Count me convinced of the case for forgoing moral certainty in politics in favor of a shallower, skeptical formalism of live-and-let-live.And when Barack Obama made his highly regarded speech on politics and religion last summer (video: part 1, part 2, part 3, part 4, part 5) he went directly to Rawls's playbook for this:
The genius of America, it seems to me, is its capacity to include people of radically different worldviews within a loose, flexible and constantly adjusting constitutional system. Given the huge differences between, say, a born-again evangelical in Georgia and a pot-smoking post-boomer in Seattle, no single cultural strait-jacket can ever hold America together. That's why we mercifully don't have such a strait-jacket, despite the excesses of the cultural left and right. We have a constitution that allows us to live together and even learn from each other in a morass of competing life-choices.
This brings me to my second point. Democracy demands that the religiously motivated translate their concerns into universal, rather than religion-specific, values. It requires that their proposals be subject to argument, and amenable to reason. I may be opposed to abortion for religious reasons, but if I seek to pass a law banning the practice, I cannot simply point to the teachings of my church or evoke God's will. I have to explain why abortion violates some principle that is accessible to people of all faiths, including those with no faith at all.
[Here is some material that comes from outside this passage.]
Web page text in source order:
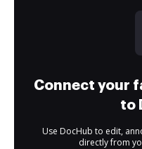
Connect your
to
Use DocHub to edit,
directly from

Now this is going to be difficult for some who believe in the inerrancy of the Bible, as many evangelicals do. But in a pluralistic democracy, we have no choice. Politics depends on our ability to persuade each other of common aims based on a common reality. It involves the compromise, the art of what's possible. At some fundamental level, religion does not allow for compromise. It's the art of the impossible. If God has spoken, then followers are expected to live up to God's edicts, regardless of the consequences. To base one's life on such uncompromising commitments may be sublime, but to base our policy making on such commitments would be a dangerous thing.
Rawls first gained notoriety from his book A Theory of Justice. In it Rawls attempted to develop a comprehensive political philosophy. He developed from first principles a full system of political justice and fairness resulting in a well-ordered society. But this required Rawls to make many philosophical commitments along the way. In defending A Theory of Justice from its critics (and there were many) over the next decade or so Rawls came to the conclusion that it was unrealistic to believe that any such comprehensive theory would capture the public imagination such that everyone would adopt it. This was particularly so when he considered that his theory was in competition with other comprehensive theories, namely religions, to which people tend to be quite attached. People had too many existing philosophical commitments.
So Rawls decided that a comprehensive approach to political philosophy wasn't particularly fruitful. What was needed was a way to reconcile the many existing and competing comprehensive theories already present in our society into a workable political theory. This motivated his second major book: Political Liberalism. The goal was no longer to try to establish his theory of justice as being true, but rather to make it a focal point of social agreement among a pluralistic mish-mash of comprehensive philosophies.
Rawls presents a long and fairly complicated theory in Political Liberalism and I won't attempt to sum it all up here. But there are two points I'd like to pull out:
First, Rawls sets a baseline for the participation of any comprehensive philosophy in a pluralistic democracy. Rawls requires that all must be reasonable. He defines reasonable to mean that they a) be willing to abide by rules of fair cooperation as long as others do the same, and b) that they accept Rawls's concept of "the burdens of judgment". The burdens of judgment reflect the fact that on deep philosophical questions (the focus of comprehensive doctrines) our evidence is complex and conflicting, weighting is difficult, many concepts are vague, there is much reliance on life experience and competing normative considerations. So we should expect different conclusions about what makes life good even from perfectly rational and reasonable people. Any comprehensive philosophy that cannot accept this uncertainty, that insists that only its conclusions can be true, is one that cannot peacefully exist in a pluralistic democracy. This is what Sullivan is talking about in the excerpt above (and in much of his book from what I gather). It's a simple concept, but one that went out of fashion with the rise of the religious political right, and is only now making a comeback.
The next point relates to part (a) above. As one of the rules of fair cooperation that Rawls suggests any comprehensive philosophy compatible with pluralistic democracy needs to accept, Rawls proposes public reason. Public reason is a way of talking about political issues in a language that everyone can understand. Obama's excerpt above pulls directly from Rawls's thoughts on public reason. Political actions must be taken for reasons that everyone (regardless of respective comprehensive beliefs) can see as legitimate, even if not everyone agrees on them. Actions motivated purely by artifacts of one comprehensive doctrine will not be seen as legitimate by supporters of other comprehensive doctrines. So, as Obama says, if you want to take such ideas into the public sphere they need to be reseated in principles more broadly accessible to everyone; simply citing chapter and verse of the Bible isn't good enough. Rawls argues that any argument that assumes that the listener shares the same comprehensive doctrine as the speaker (or should convert to the same doctrine) fails to respect the burdens of judgment and is an argument inappropriate for public politics in a pluralistic democracy.